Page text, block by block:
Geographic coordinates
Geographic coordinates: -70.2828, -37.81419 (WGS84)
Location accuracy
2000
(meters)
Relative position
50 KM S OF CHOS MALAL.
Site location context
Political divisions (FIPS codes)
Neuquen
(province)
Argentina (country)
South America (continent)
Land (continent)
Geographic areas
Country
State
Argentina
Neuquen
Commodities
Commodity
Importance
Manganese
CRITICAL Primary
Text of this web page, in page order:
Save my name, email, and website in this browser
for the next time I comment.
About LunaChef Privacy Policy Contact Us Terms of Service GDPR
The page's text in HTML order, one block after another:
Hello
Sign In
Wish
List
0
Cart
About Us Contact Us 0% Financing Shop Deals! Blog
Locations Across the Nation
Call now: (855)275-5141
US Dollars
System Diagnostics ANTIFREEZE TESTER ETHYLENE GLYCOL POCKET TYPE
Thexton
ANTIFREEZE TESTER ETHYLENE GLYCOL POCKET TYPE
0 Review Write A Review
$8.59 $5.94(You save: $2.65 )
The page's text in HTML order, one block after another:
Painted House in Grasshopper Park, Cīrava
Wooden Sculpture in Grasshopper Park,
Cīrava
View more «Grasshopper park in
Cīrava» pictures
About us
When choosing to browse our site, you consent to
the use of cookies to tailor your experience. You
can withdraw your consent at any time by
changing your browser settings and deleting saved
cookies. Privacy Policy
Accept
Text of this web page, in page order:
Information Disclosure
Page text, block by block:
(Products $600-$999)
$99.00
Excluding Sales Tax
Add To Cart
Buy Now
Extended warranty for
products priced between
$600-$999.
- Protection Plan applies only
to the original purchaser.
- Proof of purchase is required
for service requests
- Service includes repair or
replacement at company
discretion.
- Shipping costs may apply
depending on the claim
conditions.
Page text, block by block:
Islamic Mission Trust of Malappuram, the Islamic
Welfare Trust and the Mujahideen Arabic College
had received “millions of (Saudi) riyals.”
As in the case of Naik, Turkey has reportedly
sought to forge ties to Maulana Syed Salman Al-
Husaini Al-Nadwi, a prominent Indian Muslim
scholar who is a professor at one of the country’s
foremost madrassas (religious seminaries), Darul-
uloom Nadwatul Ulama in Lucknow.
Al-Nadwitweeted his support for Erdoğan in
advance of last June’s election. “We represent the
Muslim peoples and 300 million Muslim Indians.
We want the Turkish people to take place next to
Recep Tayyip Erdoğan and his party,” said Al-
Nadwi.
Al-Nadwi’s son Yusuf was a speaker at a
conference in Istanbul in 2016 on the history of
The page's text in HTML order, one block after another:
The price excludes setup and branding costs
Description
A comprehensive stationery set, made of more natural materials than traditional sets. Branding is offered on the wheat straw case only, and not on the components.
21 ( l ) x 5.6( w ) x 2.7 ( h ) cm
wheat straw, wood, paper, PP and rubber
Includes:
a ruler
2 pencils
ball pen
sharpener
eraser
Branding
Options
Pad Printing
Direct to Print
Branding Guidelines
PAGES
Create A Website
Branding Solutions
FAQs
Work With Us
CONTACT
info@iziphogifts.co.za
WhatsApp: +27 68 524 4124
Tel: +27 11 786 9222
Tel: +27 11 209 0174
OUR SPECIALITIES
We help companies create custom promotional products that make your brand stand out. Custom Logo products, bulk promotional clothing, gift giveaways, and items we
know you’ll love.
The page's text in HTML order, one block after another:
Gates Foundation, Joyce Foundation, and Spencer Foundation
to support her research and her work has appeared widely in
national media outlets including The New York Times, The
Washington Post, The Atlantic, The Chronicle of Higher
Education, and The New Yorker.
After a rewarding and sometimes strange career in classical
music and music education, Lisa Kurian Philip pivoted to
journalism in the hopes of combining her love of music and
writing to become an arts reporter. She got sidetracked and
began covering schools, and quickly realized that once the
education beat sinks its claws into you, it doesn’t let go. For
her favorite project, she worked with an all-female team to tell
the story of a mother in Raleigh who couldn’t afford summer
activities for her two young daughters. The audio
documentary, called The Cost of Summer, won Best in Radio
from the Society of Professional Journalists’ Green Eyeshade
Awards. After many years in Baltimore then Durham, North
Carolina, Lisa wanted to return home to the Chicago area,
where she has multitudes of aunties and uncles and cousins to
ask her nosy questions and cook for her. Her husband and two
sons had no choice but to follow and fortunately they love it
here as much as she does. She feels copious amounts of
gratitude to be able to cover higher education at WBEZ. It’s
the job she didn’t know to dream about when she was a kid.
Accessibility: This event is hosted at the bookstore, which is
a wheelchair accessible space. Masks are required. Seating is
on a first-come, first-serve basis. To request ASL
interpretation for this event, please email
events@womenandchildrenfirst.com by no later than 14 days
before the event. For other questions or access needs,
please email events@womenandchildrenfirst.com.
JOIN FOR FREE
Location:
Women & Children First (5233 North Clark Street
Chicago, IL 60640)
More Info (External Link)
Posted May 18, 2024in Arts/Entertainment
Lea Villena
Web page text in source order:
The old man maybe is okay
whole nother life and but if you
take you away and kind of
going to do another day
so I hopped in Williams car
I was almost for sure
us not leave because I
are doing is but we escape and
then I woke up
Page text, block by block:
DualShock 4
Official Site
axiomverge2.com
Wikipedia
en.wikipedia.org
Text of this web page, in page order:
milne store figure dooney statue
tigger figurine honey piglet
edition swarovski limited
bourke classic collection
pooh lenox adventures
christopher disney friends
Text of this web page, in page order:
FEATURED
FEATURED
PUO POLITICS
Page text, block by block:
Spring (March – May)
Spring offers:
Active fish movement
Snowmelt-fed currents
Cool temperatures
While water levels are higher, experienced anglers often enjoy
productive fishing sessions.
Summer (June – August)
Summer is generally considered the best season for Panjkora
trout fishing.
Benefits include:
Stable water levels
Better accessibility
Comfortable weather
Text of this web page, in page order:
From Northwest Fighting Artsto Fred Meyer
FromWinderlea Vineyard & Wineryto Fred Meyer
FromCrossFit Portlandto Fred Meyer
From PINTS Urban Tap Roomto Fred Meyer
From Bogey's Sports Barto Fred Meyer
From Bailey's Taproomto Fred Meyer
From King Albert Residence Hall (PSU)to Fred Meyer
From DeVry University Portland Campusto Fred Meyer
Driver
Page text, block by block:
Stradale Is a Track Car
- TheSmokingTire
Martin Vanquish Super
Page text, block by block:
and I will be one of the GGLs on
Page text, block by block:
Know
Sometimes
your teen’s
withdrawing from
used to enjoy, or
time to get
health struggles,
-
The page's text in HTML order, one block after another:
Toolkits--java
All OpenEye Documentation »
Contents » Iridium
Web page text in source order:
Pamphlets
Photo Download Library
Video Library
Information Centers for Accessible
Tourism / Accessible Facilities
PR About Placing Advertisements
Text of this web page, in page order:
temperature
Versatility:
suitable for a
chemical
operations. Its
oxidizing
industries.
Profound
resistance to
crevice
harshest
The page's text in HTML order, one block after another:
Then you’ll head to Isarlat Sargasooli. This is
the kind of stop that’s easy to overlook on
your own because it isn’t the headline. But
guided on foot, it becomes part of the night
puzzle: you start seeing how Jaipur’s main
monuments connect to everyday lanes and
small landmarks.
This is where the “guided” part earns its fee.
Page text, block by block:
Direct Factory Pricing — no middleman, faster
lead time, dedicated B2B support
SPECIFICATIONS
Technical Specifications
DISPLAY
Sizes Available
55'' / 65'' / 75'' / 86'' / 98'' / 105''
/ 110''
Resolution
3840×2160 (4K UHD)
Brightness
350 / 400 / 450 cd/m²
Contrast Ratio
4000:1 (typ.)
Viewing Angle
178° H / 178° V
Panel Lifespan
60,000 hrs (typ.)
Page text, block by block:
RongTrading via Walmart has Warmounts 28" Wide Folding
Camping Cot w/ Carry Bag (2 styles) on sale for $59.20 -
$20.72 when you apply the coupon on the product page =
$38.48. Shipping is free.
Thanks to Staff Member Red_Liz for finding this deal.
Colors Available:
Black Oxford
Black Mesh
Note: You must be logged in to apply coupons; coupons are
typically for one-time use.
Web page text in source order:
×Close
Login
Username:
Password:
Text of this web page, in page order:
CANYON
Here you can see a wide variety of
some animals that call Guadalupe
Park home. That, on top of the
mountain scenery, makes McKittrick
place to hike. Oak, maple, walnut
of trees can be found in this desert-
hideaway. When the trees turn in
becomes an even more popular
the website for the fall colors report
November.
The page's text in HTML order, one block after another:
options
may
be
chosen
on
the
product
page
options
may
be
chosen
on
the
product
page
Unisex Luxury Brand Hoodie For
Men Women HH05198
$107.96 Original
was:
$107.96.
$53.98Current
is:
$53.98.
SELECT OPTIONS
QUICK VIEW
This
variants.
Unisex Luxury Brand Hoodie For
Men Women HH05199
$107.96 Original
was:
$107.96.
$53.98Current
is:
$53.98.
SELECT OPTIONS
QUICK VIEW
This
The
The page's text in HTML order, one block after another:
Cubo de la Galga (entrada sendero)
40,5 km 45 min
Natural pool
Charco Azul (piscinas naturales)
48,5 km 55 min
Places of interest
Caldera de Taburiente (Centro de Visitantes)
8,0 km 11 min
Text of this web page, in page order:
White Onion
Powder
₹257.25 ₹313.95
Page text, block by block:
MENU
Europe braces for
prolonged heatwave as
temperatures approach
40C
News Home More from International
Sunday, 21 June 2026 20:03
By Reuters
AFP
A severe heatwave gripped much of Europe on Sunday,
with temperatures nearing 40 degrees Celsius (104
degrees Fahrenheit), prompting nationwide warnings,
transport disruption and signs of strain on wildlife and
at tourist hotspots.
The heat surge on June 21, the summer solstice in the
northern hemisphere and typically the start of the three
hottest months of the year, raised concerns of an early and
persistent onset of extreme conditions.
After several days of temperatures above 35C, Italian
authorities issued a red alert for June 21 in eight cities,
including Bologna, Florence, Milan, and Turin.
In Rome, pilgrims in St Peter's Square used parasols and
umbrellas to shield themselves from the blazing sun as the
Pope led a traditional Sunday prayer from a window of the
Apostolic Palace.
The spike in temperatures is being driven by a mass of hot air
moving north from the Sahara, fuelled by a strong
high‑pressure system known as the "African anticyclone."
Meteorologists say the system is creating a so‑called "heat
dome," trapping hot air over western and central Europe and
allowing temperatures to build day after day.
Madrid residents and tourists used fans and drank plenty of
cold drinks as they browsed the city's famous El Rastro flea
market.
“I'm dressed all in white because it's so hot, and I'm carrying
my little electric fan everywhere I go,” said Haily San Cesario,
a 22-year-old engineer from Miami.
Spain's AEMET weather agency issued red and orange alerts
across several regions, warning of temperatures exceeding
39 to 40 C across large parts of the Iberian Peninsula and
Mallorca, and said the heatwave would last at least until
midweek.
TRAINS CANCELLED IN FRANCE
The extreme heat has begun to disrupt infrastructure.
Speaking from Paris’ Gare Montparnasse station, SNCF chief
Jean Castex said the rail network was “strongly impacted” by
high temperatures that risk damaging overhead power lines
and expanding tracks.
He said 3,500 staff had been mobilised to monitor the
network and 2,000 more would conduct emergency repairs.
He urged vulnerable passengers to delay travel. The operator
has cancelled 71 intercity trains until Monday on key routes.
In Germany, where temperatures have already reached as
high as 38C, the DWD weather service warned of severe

********

**Work to complete:** Using the data above, repeat exactly the lines that begin at the line with "Geographic areas" and end at the line with "When choosing to", both ends included.

**Answer:**
Geographic areas
Country
State
Argentina
Neuquen
Commodities
Commodity
Importance
Manganese
CRITICAL Primary
Text of this web page, in page order:
Save my name, email, and website in this browser
for the next time I comment.
About LunaChef Privacy Policy Contact Us Terms of Service GDPR
The page's text in HTML order, one block after another:
Hello
Sign In
Wish
List
0
Cart
About Us Contact Us 0% Financing Shop Deals! Blog
Locations Across the Nation
Call now: (855)275-5141
US Dollars
System Diagnostics ANTIFREEZE TESTER ETHYLENE GLYCOL POCKET TYPE
Thexton
ANTIFREEZE TESTER ETHYLENE GLYCOL POCKET TYPE
0 Review Write A Review
$8.59 $5.94(You save: $2.65 )
The page's text in HTML order, one block after another:
Painted House in Grasshopper Park, Cīrava
Wooden Sculpture in Grasshopper Park,
Cīrava
View more «Grasshopper park in
Cīrava» pictures
About us
When choosing to browse our site, you consent to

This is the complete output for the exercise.